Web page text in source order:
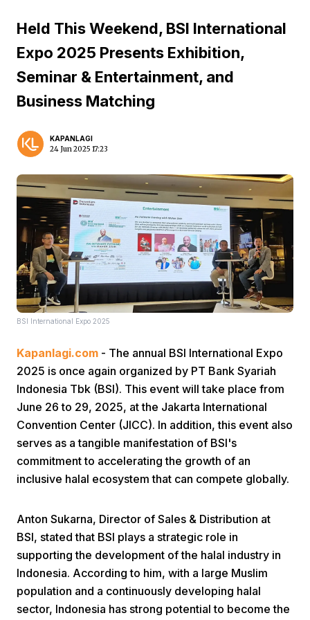
Home Video Menu
Home
Held This Weekend, BSI International
Expo 2025 Presents Exhibition,
Seminar & Entertainment, and
Business Matching
KAPANLAGI
24 Jun 2025 17:23
BSI International Expo 2025
Kapanlagi.com - The annual BSI International Expo
2025 is once again organized by PT Bank Syariah
Indonesia Tbk (BSI). This event will take place from
June 26 to 29, 2025, at the Jakarta International
Convention Center (JICC). In addition, this event also
serves as a tangible manifestation of BSI's
commitment to accelerating the growth of an
inclusive halal ecosystem that can compete globally.
Anton Sukarna, Director of Sales & Distribution at
BSI, stated that BSI plays a strategic role in
supporting the development of the halal industry in
Indonesia. According to him, with a large Muslim
population and a continuously developing halal
sector, Indonesia has strong potential to become the

§

### Work to be completed
Output only a verbatim copy of the lines spanning from the line that contains "serves as a tangible manifestation of BSI's" to the end of the records above.

### Reply to the exercise
serves as a tangible manifestation of BSI's
commitment to accelerating the growth of an
inclusive halal ecosystem that can compete globally.
Anton Sukarna, Director of Sales & Distribution at
BSI, stated that BSI plays a strategic role in
supporting the development of the halal industry in
Indonesia. According to him, with a large Muslim
population and a continuously developing halal
sector, Indonesia has strong potential to become the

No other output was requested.